China’s revised consumer rights protection law ‘raises the bar’ for both ‘bricks and mortar’ retailers and online retailers
By Richard W Wigley
China is now believed to be the world’s largest online marketplace, as well as quickly gaining on the US as the country with the largest overall retail marketplace. This growing retail marketplace, both for traditional ‘bricks and mortar’ retailers as well as online retailers, presents both great opportunities and challenges. Chinese consumers are becoming increasingly demanding in terms of product quality, as well as increasingly transitioning from being traditional ‘bricks and mortar’ retail consumers to online shoppers. These consumers have demanded certain protections when making purchases and, as expected, have often resorted to administrative authorities or the Chinese judicial system to seek protections of their rights, as well as compensation where appropriate.

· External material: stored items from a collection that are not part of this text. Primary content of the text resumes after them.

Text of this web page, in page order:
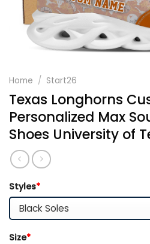
Home / Start26
Texas Longhorns
Personalized Max
Shoes University of
Styles*
Size*
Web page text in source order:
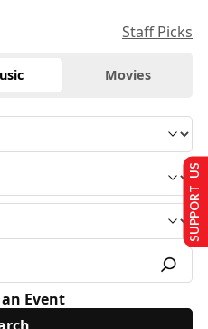
Staff Picks
Movies
Event
SUPPORT US
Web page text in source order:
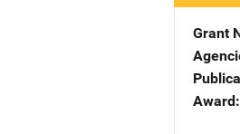
Grant
Award
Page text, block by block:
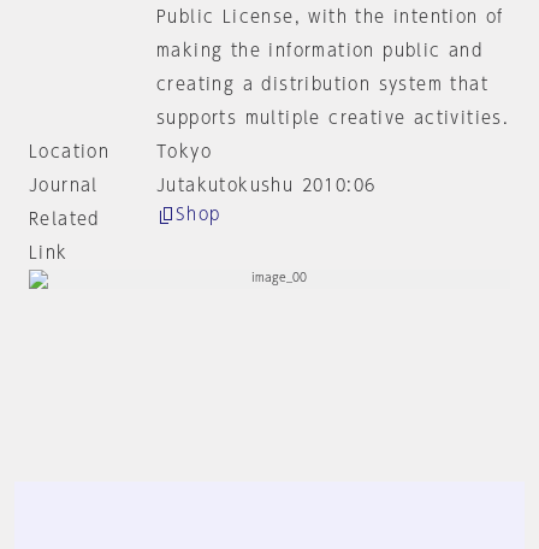
Public License, with the intention of
making the information public and
creating a distribution system that
supports multiple creative activities.
Location
Tokyo
Journal
Jutakutokushu 2010:06
Related
Link
Shop
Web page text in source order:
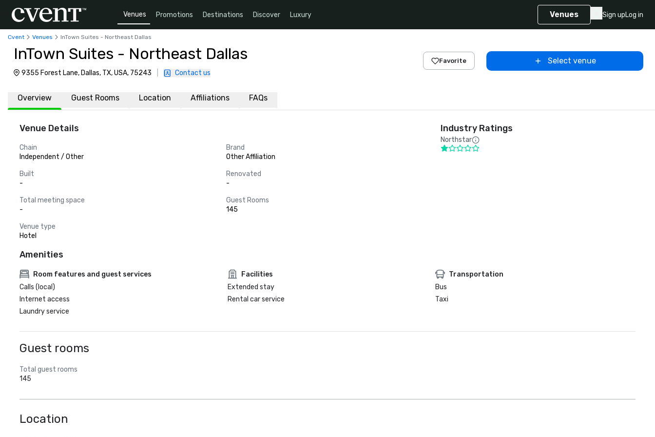
Venues Promotions Destinations Discover Luxury Venues Sign upLog in
Cvent Venues InTown Suites - Northeast Dallas
InTown Suites - Northeast Dallas
9355 Forest Lane, Dallas, TX, USA, 75243 Contact us
Favorite Select venue
Overview Guest Rooms Location Affiliations FAQs
Venue Details
Chain
Independent / Other
Brand
Other Affiliation
Built
-
Renovated
-
Total meeting space
-
Guest Rooms
145
Venue type
Hotel
Industry Ratings
Northstar
Amenities
Room features and guest services
Calls (local)
Internet access
Laundry service
Facilities
Extended stay
Rental car service
Transportation
Bus
Taxi
Guest rooms
Total guest rooms
145
Location
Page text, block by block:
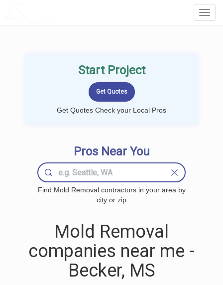
Start Project
Get Quotes Check your Local Pros
Pros Near You
Find Mold Removal contractors in your area by
city or zip
Mold Removal
companies near me -
Becker, MS
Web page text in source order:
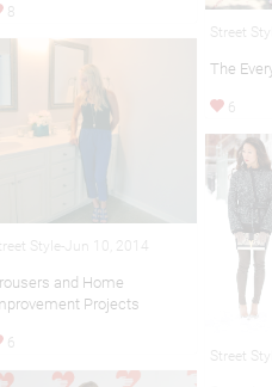
8
Street
The
6
Style-Jun 10, 2014
and Home
Projects
6
Street
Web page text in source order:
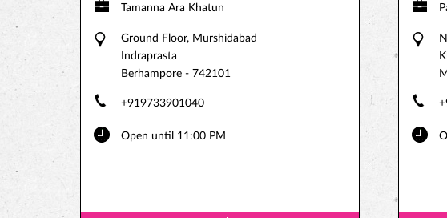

In response to this changing consumer retail landscape, the Standing Committee of the National People’s Congress recently promulgated a revision to the Consumer Rights Protection Law of the People’s Republic of China, where the revision is to become effective on 15 March 2014. While the revision affords additional protections to Chinese consumers, the focus of this analysis is upon how the revision, in effect, ‘raises the bar’ on retailers in China, in terms of their new or revised statutory obligations under the revision, as well as potential increased liabilities should they be found to be offering products or services of inferior quality. Specific provisions of interest shall be examined, as follows…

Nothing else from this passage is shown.